Jackie tightened her arms around her torso, the cool breeze of an early summer morning cutting through her shirt. She had dressed for heat, but clearly, the heat wasn’t coming on this day.

 

“We’ve got a red velvet cupcake coming up!” The cashier of the bakery called out, his eyes glancing around the room as his voice bellowed.

 

“Can you not yell? I’m the only one in here,” Jackie muttered as she stumbled her way towards the front counter. She had stayed up all night, looking at Deb’s facebook and the photos she had posted. And then, looking for extended relatives, anything to find out more about Shauna. She hadn’t found much, except for the posts of Deb’s she had already seen.

 

“Sorry, company policy,” The cashier replied, his voice casual. He knew he was lying, she knew he was lying, everyone did.

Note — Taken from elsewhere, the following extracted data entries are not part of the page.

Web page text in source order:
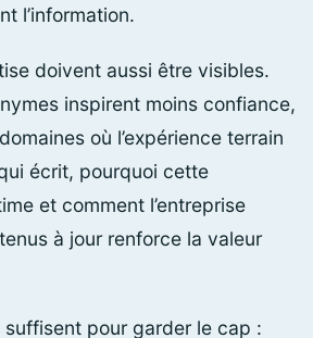
l’information.
doivent aussi être visibles.
inspirent moins confiance,
où l’expérience terrain
écrit, pourquoi cette
et comment l’entreprise
à jour renforce la valeur
suffisent pour garder le cap :
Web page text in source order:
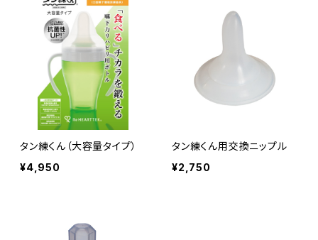
タン練くん（大容量タイプ）
¥4,950
タン練くん用交換ニップル
¥2,750
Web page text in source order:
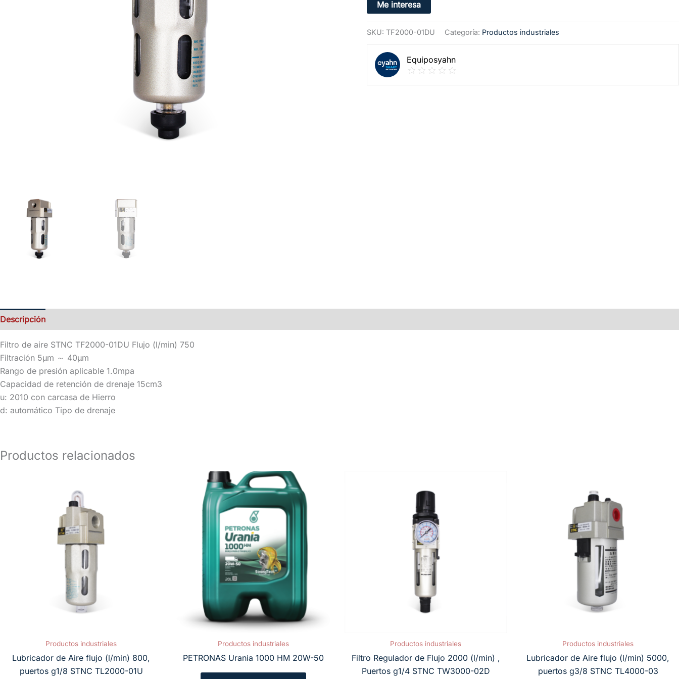
Me interesa
SKU: TF2000-01DU Categoría: Productos industriales
Equiposyahn
Descripción
Filtro de aire STNC TF2000-01DU Flujo (l/min) 750
Filtración 5μm ～ 40μm
Rango de presión aplicable 1.0mpa
Capacidad de retención de drenaje 15cm3
u: 2010 con carcasa de Hierro
d: automático Tipo de drenaje
Productos relacionados
Productos industriales
Lubricador de Aire flujo (l/min) 800,
puertos g1/8 STNC TL2000-01U
Productos industriales
PETRONAS Urania 1000 HM 20W-50
Productos industriales
Filtro Regulador de Flujo 2000 (l/min) ,
Puertos g1/4 STNC TW3000-02D
Productos industriales
Lubricador de Aire flujo (l/min) 5000,
puertos g3/8 STNC TL4000-03

He began to bag the cupcake. “Didn’t take you for a cupcake kind of girl.”

 

“I’m not. It’s a gift, for a friend,” Jackie murmured absentmindedly, looking down at her feet before shooting her head back up. She couldn’t tell people that she was doing this instead of going to college. What would everyone think of her?

 

“Did you pay at order?” The cashier asked, holding out the small bag.

 

“Yeah, thanks,” Jackie replied, quickly snatching the bag and walking out. She didn’t look behind her to see the cashier’s face.

 

The cold breeze seemed to follow her as she walked along the sidewalk. She had walked this sidewalk thousands of times before. She had walked past Shauna’s house, thousands of times before, never knowing that a person lived inside.

 

She had never once thought that in Wiskayok, not everyone was the exact same person. Maybe it was a fault of her own, or maybe, it was a fault of her parents, a fault of her parent’s parents, and a fault of their parents before them. 

 

And that was the thing about a secret. Once you find it out, you can’t go back.